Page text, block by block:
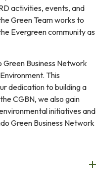
activities, events, and
Green Team works to
Evergreen community as
Business Network
This
dedication to building a
CGBN, we also gain
initiatives and
Green Business Network
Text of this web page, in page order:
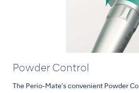
Powder Control
The Perio-Mate’s convenient Powder
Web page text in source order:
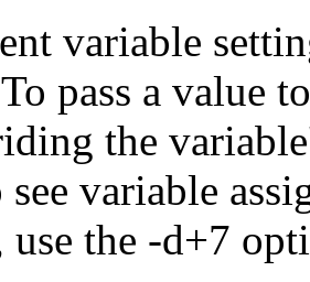
variable
pass a value
the
variable
use the -d+7
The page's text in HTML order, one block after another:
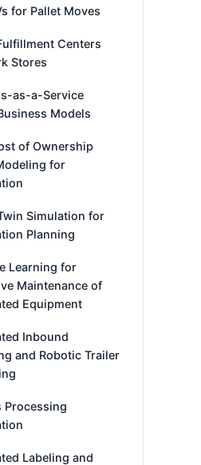
for Pallet Moves
Centers
Stores
as-a-Service
Models
of Ownership
for
Simulation for
Planning
Learning for
Maintenance of
Equipment
Inbound
and Robotic Trailer
Processing
Labeling and
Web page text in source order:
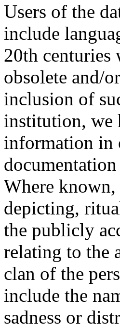
Users of the
include
20th centuries
obsolete and/
inclusion of
institution, we
information in
Where known,
depicting,
the publicly
relating to the
clan of the
include the
sadness or
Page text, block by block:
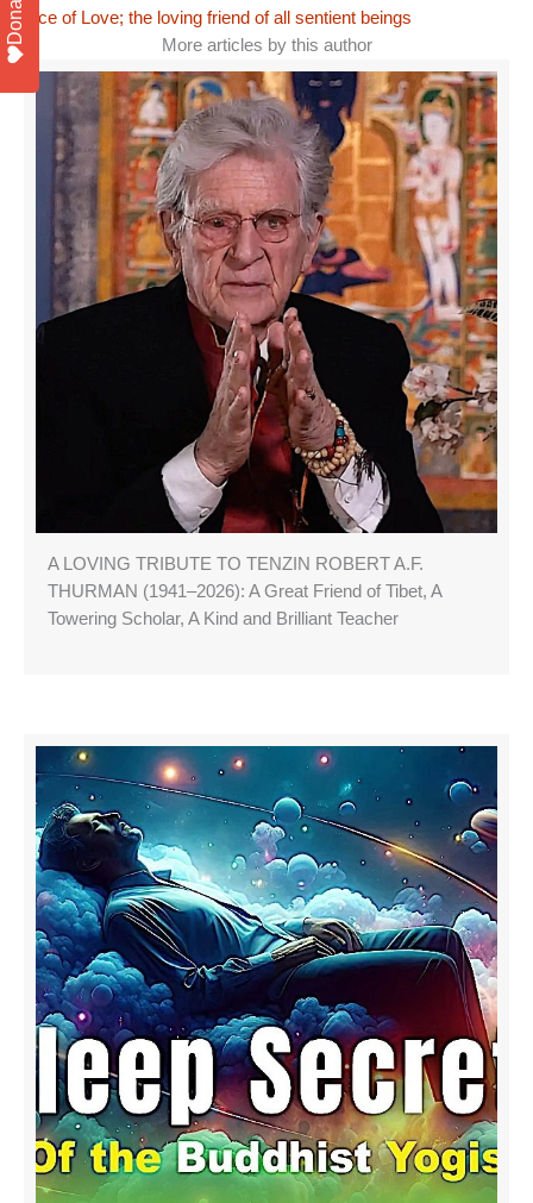
face of Love; the loving friend of all sentient beings
More articles by this author
A LOVING TRIBUTE TO TENZIN ROBERT A.F.
THURMAN (1941–2026): A Great Friend of Tibet, A
Towering Scholar, A Kind and Brilliant Teacher
Donate
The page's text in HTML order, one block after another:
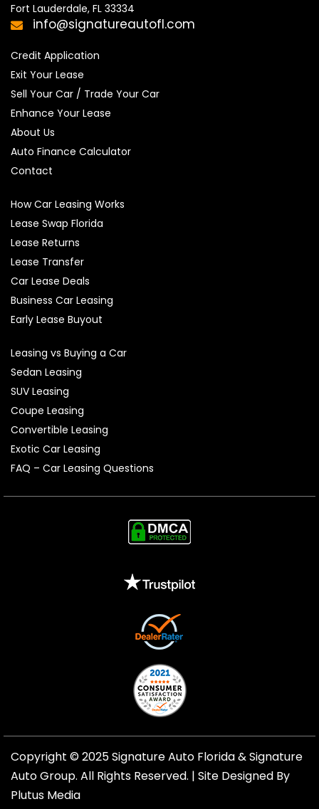
Fort Lauderdale, FL 33334
info@signatureautofl.com
Credit Application
Exit Your Lease
Sell Your Car / Trade Your Car
Enhance Your Lease
About Us
Auto Finance Calculator
Contact
How Car Leasing Works
Lease Swap Florida
Lease Returns
Lease Transfer
Car Lease Deals
Business Car Leasing
Early Lease Buyout
Leasing vs Buying a Car
Sedan Leasing
SUV Leasing
Coupe Leasing
Convertible Leasing
Exotic Car Leasing
FAQ – Car Leasing Questions
Copyright © 2025 Signature Auto Florida &Signature
Auto Group. All Rights Reserved. | Site Designed By
Plutus Media
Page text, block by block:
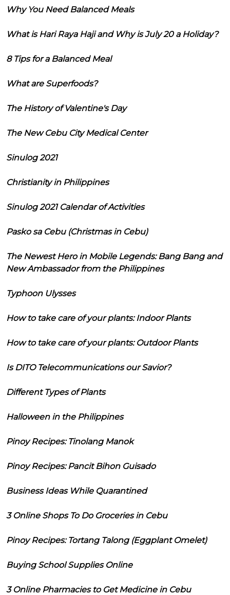
Why You Need Balanced Meals
What is Hari Raya Haji and Why is July 20 a Holiday?
8 Tips for a Balanced Meal
What are Superfoods?
The History of Valentine's Day
The New Cebu City Medical Center
Sinulog 2021
Christianity in Philippines
Sinulog 2021 Calendar of Activities
Pasko sa Cebu (Christmas in Cebu)
The Newest Hero in Mobile Legends: Bang Bang and
New Ambassador from the Philippines
Typhoon Ulysses
How to take care of your plants: Indoor Plants
How to take care of your plants: Outdoor Plants
Is DITO Telecommunications our Savior?
Different Types of Plants
Halloween in the Philippines
Pinoy Recipes: Tinolang Manok
Pinoy Recipes: Pancit Bihon Guisado
Business Ideas While Quarantined
3 Online Shops To Do Groceries in Cebu
Pinoy Recipes: Tortang Talong (Eggplant Omelet)
Buying School Supplies Online
3 Online Pharmacies to Get Medicine in Cebu
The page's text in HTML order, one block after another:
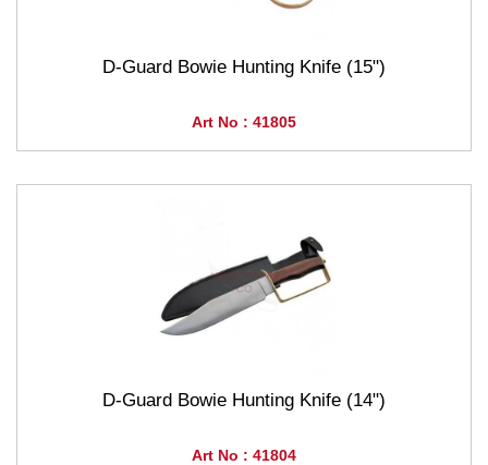
D-Guard Bowie Hunting Knife (15")
Art No : 41805
D-Guard Bowie Hunting Knife (14")
Art No : 41804
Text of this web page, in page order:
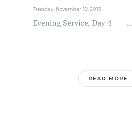
Tuesday, November 19, 2013
Evening Service, Day 4 ...
READ MORE
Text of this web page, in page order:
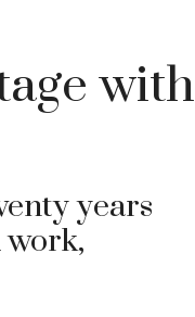
with
years
work,
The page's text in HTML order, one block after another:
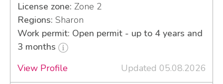
License zone: Zone 2
Regions: Sharon
Work permit: Open permit - up to 4 years and
3 months
View Profile
Updated 05.08.2026
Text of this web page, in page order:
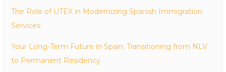
The Role of UTEX in Modernizing Spanish Immigration
Services
Your Long-Term Future in Spain: Transitioning from NLV
to Permanent Residency
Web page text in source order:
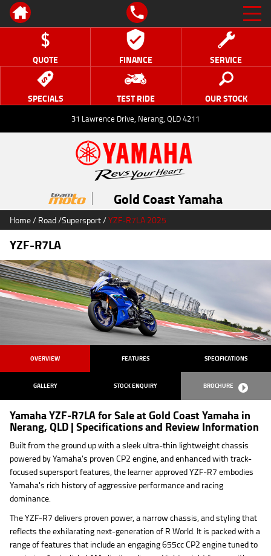
QUOTE FINANCE SERVICE
SPECIALS TEST RIDE OUR STOCK
31 Lawrence Drive, Nerang, QLD 4211
Gold Coast Yamaha
Home/Road/Supersport/YZF-R7LA 2025
YZF-R7LA
OVERVIEW FEATURES SPECIFICATIONS
GALLERY STOCK ENQUIRY BROCHURE
Yamaha YZF-R7LA for Sale at Gold Coast Yamaha in
Nerang, QLD | Specifications and Review Information
Built from the ground up with a sleek ultra-thin lightweight chassis
powered by Yamaha's proven CP2 engine, and enhanced with track-
focused supersport features, the learner approved YZF-R7 embodies
Yamaha's rich history of aggressive performance and racing
dominance.
The YZF-R7 delivers proven power, a narrow chassis, and styling that
reflects the exhilarating next-generation of R World. It is packed with a
range of features that include an engaging 655cc CP2 engine tuned to
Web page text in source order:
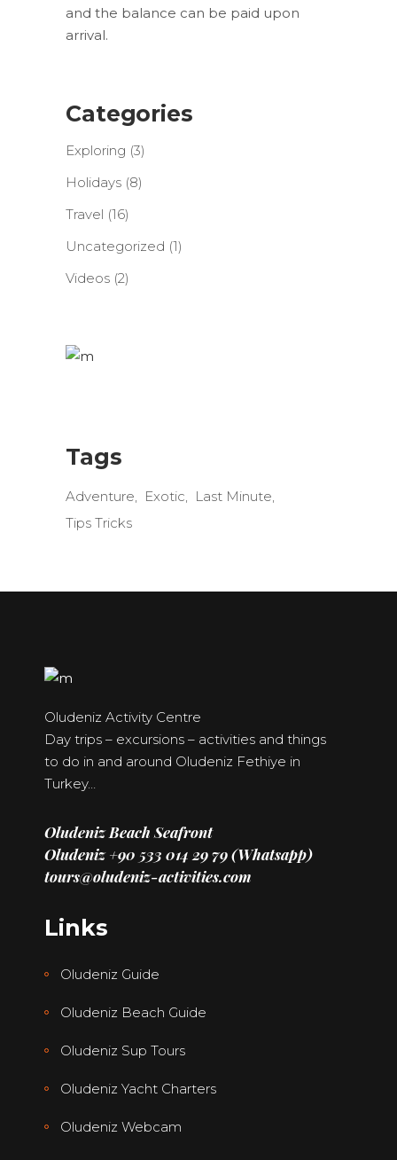
and the balance can be paid upon
arrival.
Categories
Exploring (3)
Holidays (8)
Travel (16)
Uncategorized (1)
Videos (2)
Tags
Adventure Exotic
Last Minute
Tips Tricks
Oludeniz Activity Centre
Day trips – excursions – activities and things
to do in and around Oludeniz Fethiye in
Turkey…
Oludeniz Beach Seafront
Oludeniz +90 533 014 29 79 (Whatsapp)
tours@oludeniz-activities.com
Links
Oludeniz Guide
Oludeniz Beach Guide
Oludeniz Sup Tours
Oludeniz Yacht Charters
Oludeniz Webcam
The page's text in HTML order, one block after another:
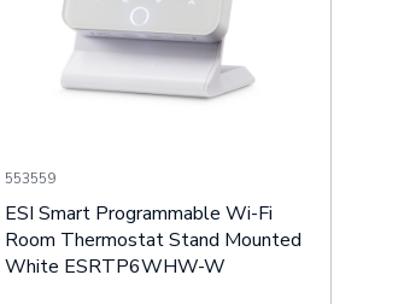
553559
ESI Smart Programmable Wi-Fi
Room Thermostat Stand Mounted
White ESRTP6WHW-W
- - -
◆ Work request
Copy the lines starting at the line that contains "Nerang, QLD |" and running to the final line of the entries, inclusive; omit all pictures.

◆ Result
Nerang, QLD | Specifications and Review Information
Built from the ground up with a sleek ultra-thin lightweight chassis
powered by Yamaha's proven CP2 engine, and enhanced with track-
focused supersport features, the learner approved YZF-R7 embodies
Yamaha's rich history of aggressive performance and racing
dominance.
The YZF-R7 delivers proven power, a narrow chassis, and styling that
reflects the exhilarating next-generation of R World. It is packed with a
range of features that include an engaging 655cc CP2 engine tuned to
Web page text in source order:
and the balance can be paid upon
arrival.
Categories
Exploring (3)
Holidays (8)
Travel (16)
Uncategorized (1)
Videos (2)
Tags
Adventure Exotic
Last Minute
Tips Tricks
Oludeniz Activity Centre
Day trips – excursions – activities and things
to do in and around Oludeniz Fethiye in
Turkey…
Oludeniz Beach Seafront
Oludeniz +90 533 014 29 79 (Whatsapp)
tours@oludeniz-activities.com
Links
Oludeniz Guide
Oludeniz Beach Guide
Oludeniz Sup Tours
Oludeniz Yacht Charters
Oludeniz Webcam
The page's text in HTML order, one block after another:
553559
ESI Smart Programmable Wi-Fi
Room Thermostat Stand Mounted
White ESRTP6WHW-W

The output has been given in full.